Анна Арсеньевна. А в Соне в последнее время как-то не замечаю энергии.

Арсений Ильич. Русская барышня. Поймешь ее. Все неразбериха. Нынче горит, — завтра, глядишь, завяла. А потом опять ничего. Выдержки нет. Я от Сони, так сказать, отступился… Отказываюсь тут что-нибудь понимать. Пусть уж Бланк. Авось он ее выдержке научит. Это в нем; слава Богу, есть.

Анна Арсеньевна. Ах, папочка, Соню браните, «русская барышня», а сами-то не по-русски все ворчите, и на погоду, и на Париж, и вообще… Чудный город! Я совсем парижанкой сделалась. Кабы не Васю везти, — не выехала бы. Какие люди! Эта чудная Франсуаза — прямо мой ангел-хранитель. Ведь это она меня ввела в Теософское общество, я там душой отдыхаю.

Арсений Ильич. Астральные тела изучаешь? Что ж, всякому свое. И это один из видов прошлого…

Анна Арсеньевна. Какое прошлое? Это вечное, вечное!

Арсений Ильич. Ну, милая моя, меня от вечности такого сорта тошнит. Утешайся теософиями, я тебе не мешаю; для кого же они, как не для вас с Франсуазой.

Входят Наталья Павловна и Вася.

Анна Арсеньевна. А вот, папа, Франсуаза меня все про Соню спрашивает, мне даже неловко. Я уже говорю, что, собственно, брак задержан пустяками всякими, а как можно будет — они тотчас же обвенчаются.

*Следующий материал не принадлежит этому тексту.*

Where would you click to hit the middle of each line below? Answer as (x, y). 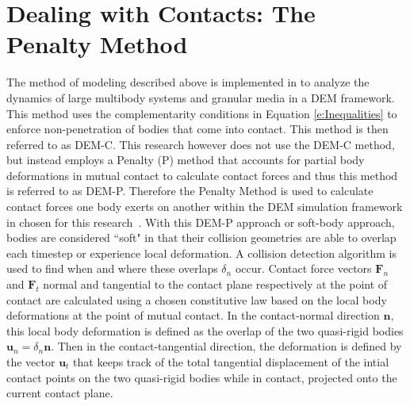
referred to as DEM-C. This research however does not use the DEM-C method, (201, 144)
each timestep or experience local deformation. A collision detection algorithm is (201, 253)
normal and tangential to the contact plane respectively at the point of (215, 284)
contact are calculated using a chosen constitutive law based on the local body (197, 299)
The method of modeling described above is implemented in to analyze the (188, 82)
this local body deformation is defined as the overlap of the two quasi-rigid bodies (205, 330)
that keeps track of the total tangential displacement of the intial (231, 362)
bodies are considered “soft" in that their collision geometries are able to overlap (201, 237)
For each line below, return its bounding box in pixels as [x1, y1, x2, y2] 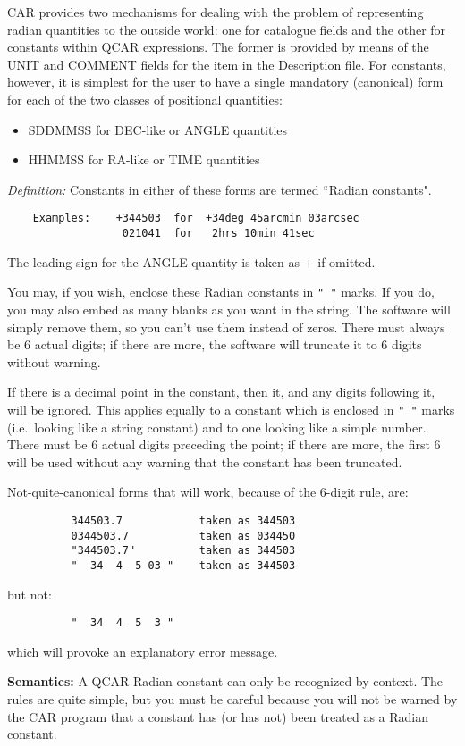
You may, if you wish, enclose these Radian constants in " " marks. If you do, [7, 282, 435, 301]
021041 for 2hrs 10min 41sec [122, 227, 315, 239]
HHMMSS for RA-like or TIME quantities [28, 150, 260, 169]
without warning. [7, 352, 101, 371]
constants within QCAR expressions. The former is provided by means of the [7, 38, 429, 56]
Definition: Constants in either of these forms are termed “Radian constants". [7, 180, 432, 198]
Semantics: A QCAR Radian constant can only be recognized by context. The [7, 672, 444, 691]
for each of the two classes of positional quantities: [7, 89, 283, 108]
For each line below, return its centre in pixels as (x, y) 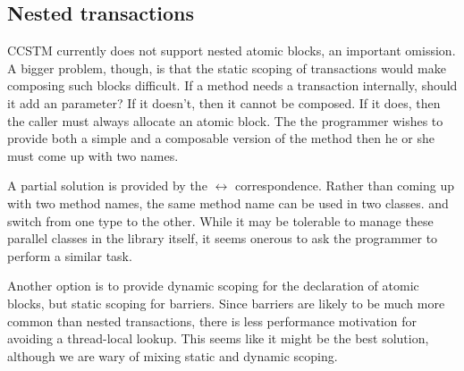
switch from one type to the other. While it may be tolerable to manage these (220, 220)
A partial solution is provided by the (107, 185)
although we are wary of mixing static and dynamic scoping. (173, 355)
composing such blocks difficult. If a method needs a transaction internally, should (232, 85)
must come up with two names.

Наталья Павловна. Ты бы вышел, Арсений. Целыми днями сидишь у камина.

Арсений Ильич. Ну, на что я выйду? Куда пойду? Грязь, толпа, скука… А тебе, Анюта, и чудной твоей Франсуазе я искренне удивляюсь. Кажется, пора бы французам привыкнуть к гражданскому браку. А выходит, что мы, так сказать, терпимее их. Да. (Помолчав). Ну и обвенчаются, конечно, в свое время. Пустяки какие.

Наталья Павловна. А Иосиф Иосифович где?

Арсений Ильич. К себе пошел, должно быть.

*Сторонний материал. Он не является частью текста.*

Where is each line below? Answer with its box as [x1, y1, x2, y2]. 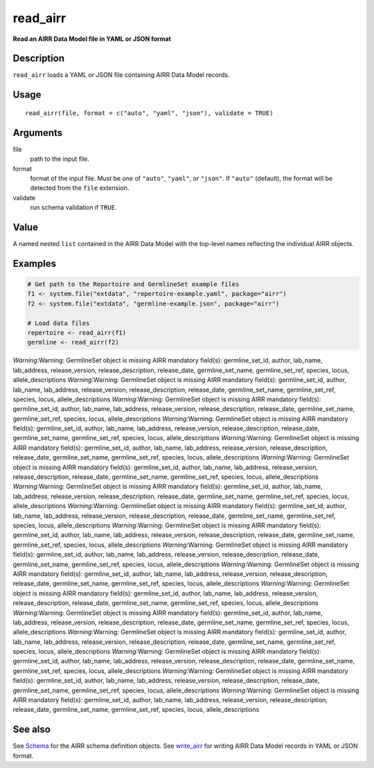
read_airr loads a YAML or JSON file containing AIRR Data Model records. [12, 71, 230, 79]
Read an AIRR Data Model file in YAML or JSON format [12, 35, 171, 43]
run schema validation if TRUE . [30, 203, 117, 211]
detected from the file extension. [30, 184, 130, 192]
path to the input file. [30, 155, 90, 163]
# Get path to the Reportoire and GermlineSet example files [27, 281, 240, 288]
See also [12, 724, 51, 735]
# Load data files [27, 319, 90, 327]
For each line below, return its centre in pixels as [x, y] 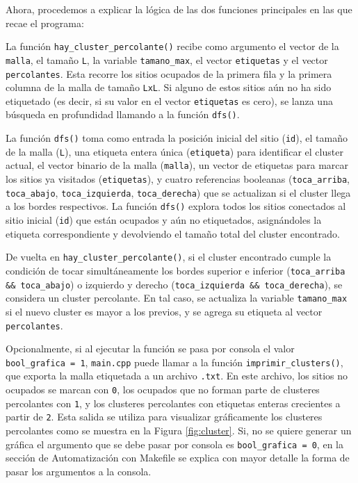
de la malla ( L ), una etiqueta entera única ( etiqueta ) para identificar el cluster [174, 151]
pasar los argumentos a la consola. [79, 471]
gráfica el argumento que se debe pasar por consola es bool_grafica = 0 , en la [174, 444]
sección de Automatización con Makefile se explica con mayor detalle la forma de [178, 458]
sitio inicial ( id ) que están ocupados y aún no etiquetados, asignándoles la [164, 220]
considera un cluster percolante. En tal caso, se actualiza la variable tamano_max [177, 298]
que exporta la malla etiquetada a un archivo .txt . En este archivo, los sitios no [177, 376]
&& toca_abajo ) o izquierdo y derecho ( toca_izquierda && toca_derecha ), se [174, 284]
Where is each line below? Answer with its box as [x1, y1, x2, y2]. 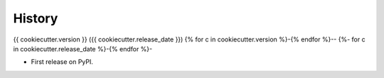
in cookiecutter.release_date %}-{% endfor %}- [13, 44, 153, 53]
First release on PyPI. [31, 58, 94, 66]
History [13, 11, 58, 26]
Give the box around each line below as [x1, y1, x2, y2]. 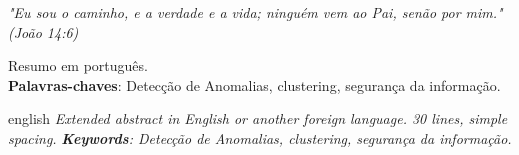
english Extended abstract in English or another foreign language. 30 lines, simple [8, 108, 508, 129]
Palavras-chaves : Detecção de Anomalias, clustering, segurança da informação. [8, 74, 501, 95]
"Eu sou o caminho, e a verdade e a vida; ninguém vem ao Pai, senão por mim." [8, 2, 503, 22]
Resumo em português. [8, 55, 148, 76]
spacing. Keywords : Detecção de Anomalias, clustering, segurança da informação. [8, 127, 512, 148]
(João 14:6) [8, 21, 79, 42]
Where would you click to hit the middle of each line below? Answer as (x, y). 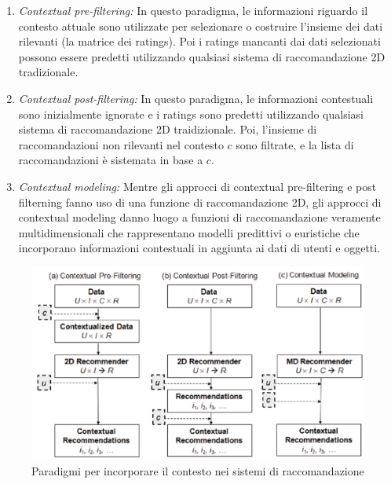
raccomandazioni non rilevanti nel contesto (121, 144)
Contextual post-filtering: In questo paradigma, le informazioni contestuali (196, 98)
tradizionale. (48, 72)
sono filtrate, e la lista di (295, 144)
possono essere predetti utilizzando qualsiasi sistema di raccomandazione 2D (202, 56)
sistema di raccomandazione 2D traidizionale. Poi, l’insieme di (168, 129)
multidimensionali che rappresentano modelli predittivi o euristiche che (189, 232)
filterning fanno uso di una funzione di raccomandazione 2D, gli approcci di (200, 202)
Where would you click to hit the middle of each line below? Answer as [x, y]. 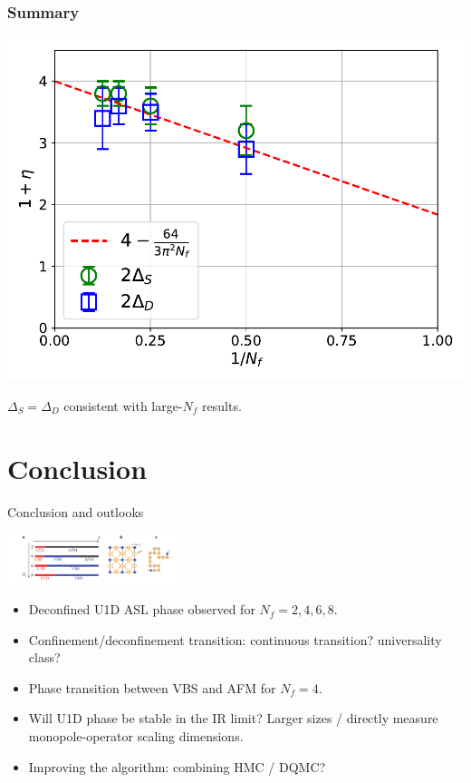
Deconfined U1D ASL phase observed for [142, 609]
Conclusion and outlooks [76, 511]
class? [44, 657]
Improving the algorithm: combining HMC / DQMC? [177, 766]
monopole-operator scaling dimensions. [136, 736]
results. [222, 405]
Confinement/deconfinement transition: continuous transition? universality [235, 639]
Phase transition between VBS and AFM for [152, 687]
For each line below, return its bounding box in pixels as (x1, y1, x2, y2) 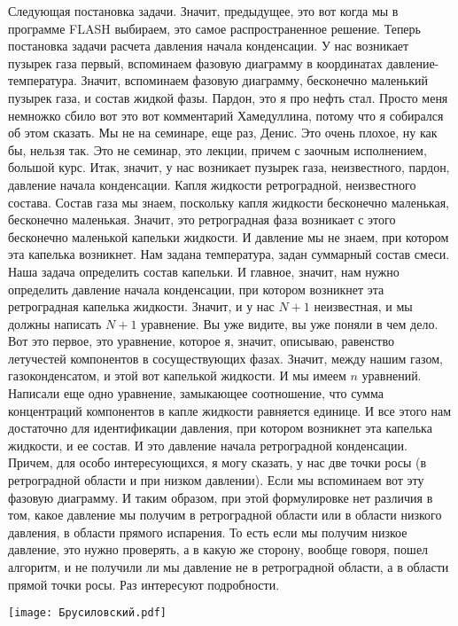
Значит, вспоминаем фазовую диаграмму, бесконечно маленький (81, 71, 428, 90)
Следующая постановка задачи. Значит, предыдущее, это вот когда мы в (8, 2, 399, 20)
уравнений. (361, 366, 422, 385)
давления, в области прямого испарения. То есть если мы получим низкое (8, 522, 408, 541)
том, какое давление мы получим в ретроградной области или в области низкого (8, 505, 442, 524)
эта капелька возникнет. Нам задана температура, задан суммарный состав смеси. (8, 245, 450, 263)
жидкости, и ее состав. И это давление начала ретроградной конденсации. (8, 435, 408, 454)
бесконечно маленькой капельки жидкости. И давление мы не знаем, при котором (8, 227, 449, 246)
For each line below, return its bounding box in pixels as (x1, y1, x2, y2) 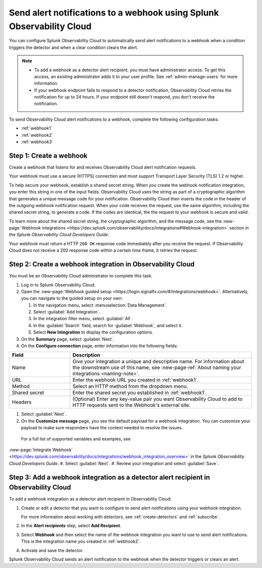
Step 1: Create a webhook (9, 151, 87, 160)
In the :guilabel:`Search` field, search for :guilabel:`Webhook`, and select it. (33, 323, 183, 328)
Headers (12, 399, 32, 406)
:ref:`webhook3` (21, 139, 53, 145)
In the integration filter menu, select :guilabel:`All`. (33, 316, 133, 322)
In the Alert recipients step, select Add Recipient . (21, 523, 121, 529)
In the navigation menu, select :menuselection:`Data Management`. (33, 302, 167, 308)
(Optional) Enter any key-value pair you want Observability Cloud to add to (72, 396, 243, 403)
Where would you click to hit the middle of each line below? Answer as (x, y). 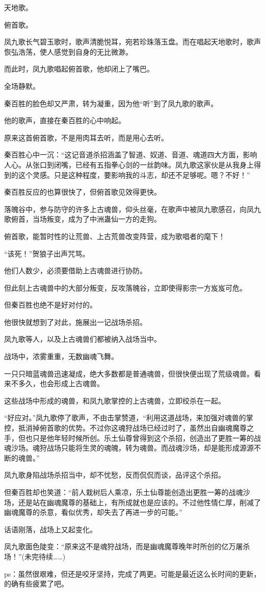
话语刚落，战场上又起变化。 (50, 529)
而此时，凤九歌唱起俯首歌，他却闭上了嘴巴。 (79, 69)
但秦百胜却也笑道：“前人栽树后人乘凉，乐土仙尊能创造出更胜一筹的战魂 (124, 492)
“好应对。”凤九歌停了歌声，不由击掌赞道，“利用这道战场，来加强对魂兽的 (125, 418)
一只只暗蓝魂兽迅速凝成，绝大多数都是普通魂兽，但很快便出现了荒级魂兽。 (129, 373)
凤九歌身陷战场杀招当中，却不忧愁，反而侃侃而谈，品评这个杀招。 (115, 475)
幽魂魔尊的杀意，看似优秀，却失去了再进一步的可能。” (93, 512)
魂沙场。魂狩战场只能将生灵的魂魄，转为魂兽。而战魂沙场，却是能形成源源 (129, 448)
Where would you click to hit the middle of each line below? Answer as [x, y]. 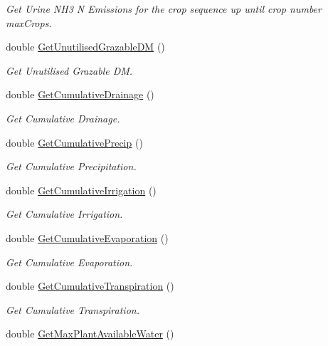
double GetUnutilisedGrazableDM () [85, 47]
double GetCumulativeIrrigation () [81, 190]
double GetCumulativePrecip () [74, 142]
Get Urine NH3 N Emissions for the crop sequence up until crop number [164, 9]
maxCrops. [29, 22]
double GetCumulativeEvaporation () [87, 237]
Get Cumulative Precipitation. [71, 166]
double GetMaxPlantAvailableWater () [90, 334]
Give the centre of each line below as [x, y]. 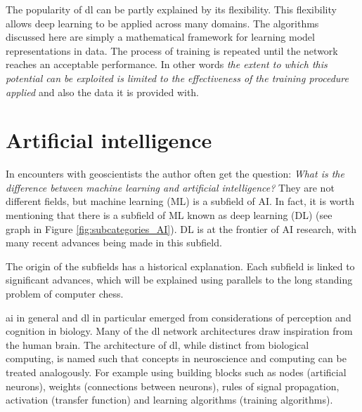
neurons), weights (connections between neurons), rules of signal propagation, [173, 386]
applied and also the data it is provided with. [102, 92]
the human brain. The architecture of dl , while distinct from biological [157, 344]
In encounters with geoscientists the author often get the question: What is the [175, 174]
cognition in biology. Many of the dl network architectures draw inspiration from [179, 331]
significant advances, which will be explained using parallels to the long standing [179, 280]
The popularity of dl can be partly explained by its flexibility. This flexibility [171, 9]
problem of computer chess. [65, 294]
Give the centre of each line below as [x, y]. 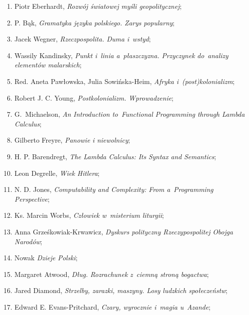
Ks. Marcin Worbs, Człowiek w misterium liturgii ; [89, 215]
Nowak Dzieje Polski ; [46, 258]
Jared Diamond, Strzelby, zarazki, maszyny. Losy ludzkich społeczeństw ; [121, 290]
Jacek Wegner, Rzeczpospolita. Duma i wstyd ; [83, 39]
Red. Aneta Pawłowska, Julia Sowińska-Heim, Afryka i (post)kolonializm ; [124, 81]
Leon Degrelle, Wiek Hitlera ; [57, 173]
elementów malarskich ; [48, 65]
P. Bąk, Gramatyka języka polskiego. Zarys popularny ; [95, 22]

Вася. Дедушка! Соню что, в синагоге венчать будут?

Арсений Ильич. Дурак!

Вася. Нисколько не дурак, а просто спрашиваю, ведь он жид.

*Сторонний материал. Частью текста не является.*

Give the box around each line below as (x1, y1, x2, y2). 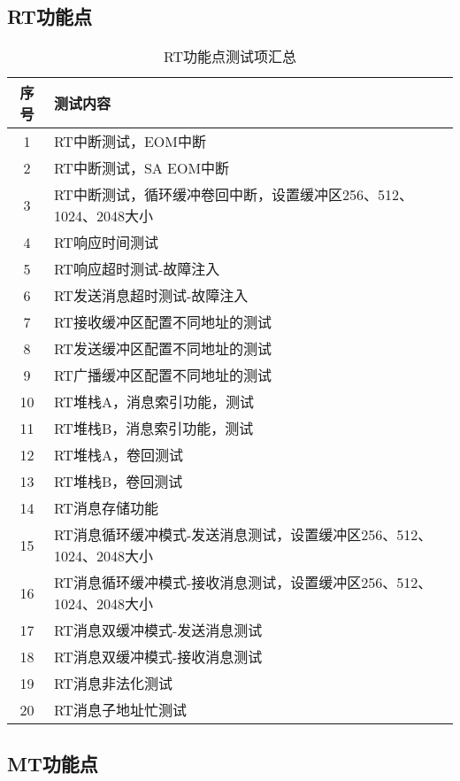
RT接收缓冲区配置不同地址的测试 (53, 312, 272, 333)
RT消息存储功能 (53, 498, 158, 519)
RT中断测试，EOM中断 (53, 131, 206, 152)
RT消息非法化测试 (53, 673, 172, 694)
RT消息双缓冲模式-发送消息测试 (53, 620, 263, 641)
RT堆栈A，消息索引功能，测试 (53, 391, 254, 413)
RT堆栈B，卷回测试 (53, 471, 183, 492)
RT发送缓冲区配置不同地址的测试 (53, 338, 272, 360)
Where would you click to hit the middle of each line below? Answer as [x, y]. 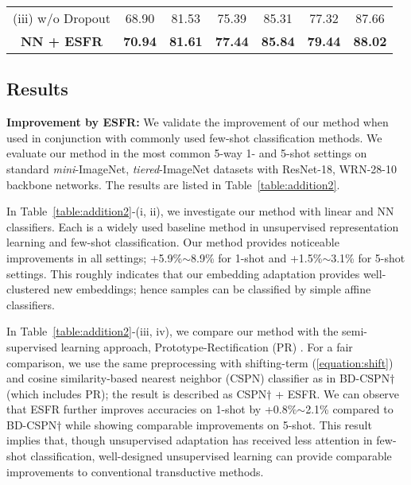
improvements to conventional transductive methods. [135, 471]
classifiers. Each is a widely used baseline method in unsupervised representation [203, 226]
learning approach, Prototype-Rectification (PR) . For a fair [207, 346]
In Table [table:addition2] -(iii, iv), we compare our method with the [173, 331]
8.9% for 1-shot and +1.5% [256, 257]
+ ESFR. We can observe [337, 393]
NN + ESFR [62, 41]
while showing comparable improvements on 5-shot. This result [219, 424]
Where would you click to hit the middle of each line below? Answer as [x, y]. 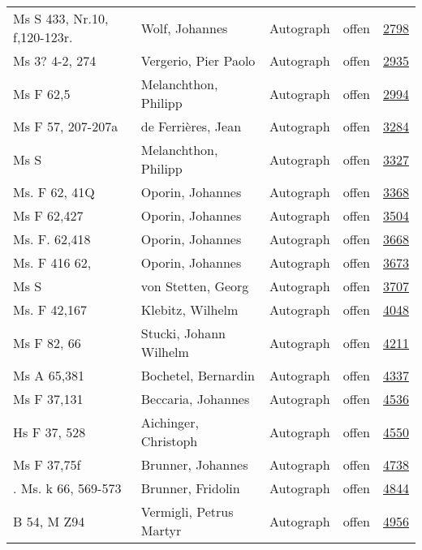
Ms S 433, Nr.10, [61, 18]
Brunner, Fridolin [190, 488]
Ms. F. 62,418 [52, 239]
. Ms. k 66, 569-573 [67, 488]
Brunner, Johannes [194, 464]
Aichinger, [170, 422]
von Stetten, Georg [195, 286]
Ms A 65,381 [49, 375]
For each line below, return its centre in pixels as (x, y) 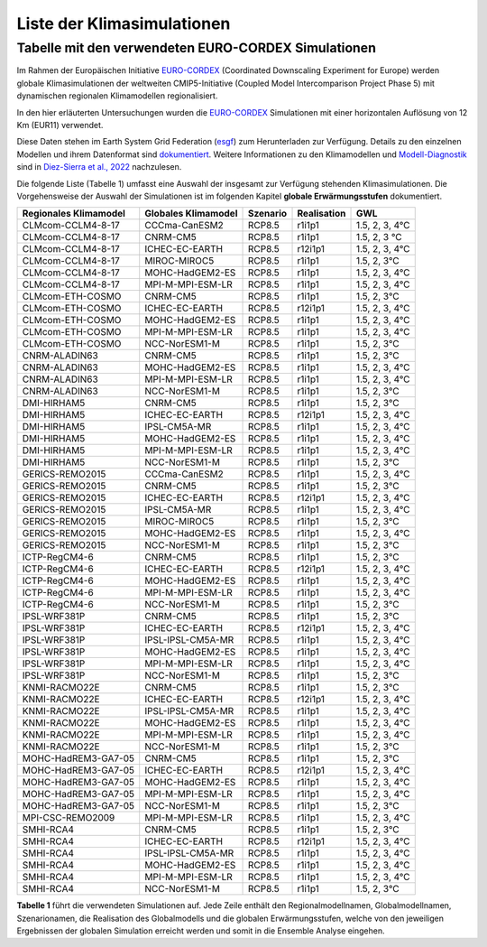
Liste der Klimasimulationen (124, 23)
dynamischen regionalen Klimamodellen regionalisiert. (117, 96)
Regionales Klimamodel (74, 214)
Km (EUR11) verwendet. (60, 125)
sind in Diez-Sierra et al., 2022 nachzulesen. (99, 167)
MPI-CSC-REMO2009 (69, 818)
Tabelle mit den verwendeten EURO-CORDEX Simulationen (196, 48)
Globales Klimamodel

Арсений Ильич. Вася, поедешь в корпус, там и безобразничай, а у меня в доме прошу вздору не молоть.

Анна Арсеньевна. Папочка, уж я от него отступилась. Кажется, всем для них пожертвовала, за границу увезла — нет. Добился-таки этот воин своего. Я от полковника Генца письмо получила, обещает устроить его у себя, а к весне в 5-й класс приготовить.

Арсений Ильич. Премудрость там, подумаешь, в корпусе-то; в два месяца все вызубрить можно.

Анна Арсеньевна. Отвезу его, пускай, пускай. Как уж он там хочет. Силы последние иссякли. Если бы не Франсуаза, которая поддерживает мой дух, — я бы давно, давно…

Вася. Ты опять не сдерживаешься? Ведь уж кончено, и сама же говоришь, что отступилась, чего же еще?

Анна Арсеньевна. Вот слышите, как он с матерью говорит? Нет, Шура мой, какой там ни есть, Шура никогда бы…

Вася. Шура? А Шура ваш… Шура вполне достоин… по заслугам будет… Если его когда-нибудь к столбу привяжут…

Наталья Павловна. Вася! Господи! Господи! Так говорить… О мальчике… о брате…

Вася. Надоело уж. Тут мать, тут брат, тут дядя, — слова не скажи. Вот дядя Боря. Что ж, оттого, что он мне дядя, я молчать обязан? Нисколько! был на войне, служил в хорошем полку — и вдруг в отставку. Что это, глупость? Или ренегатство?

15

Плеханов Георгий Валентинович (1856–1918) — видный деятель социал-демократического движения, философ, публицист.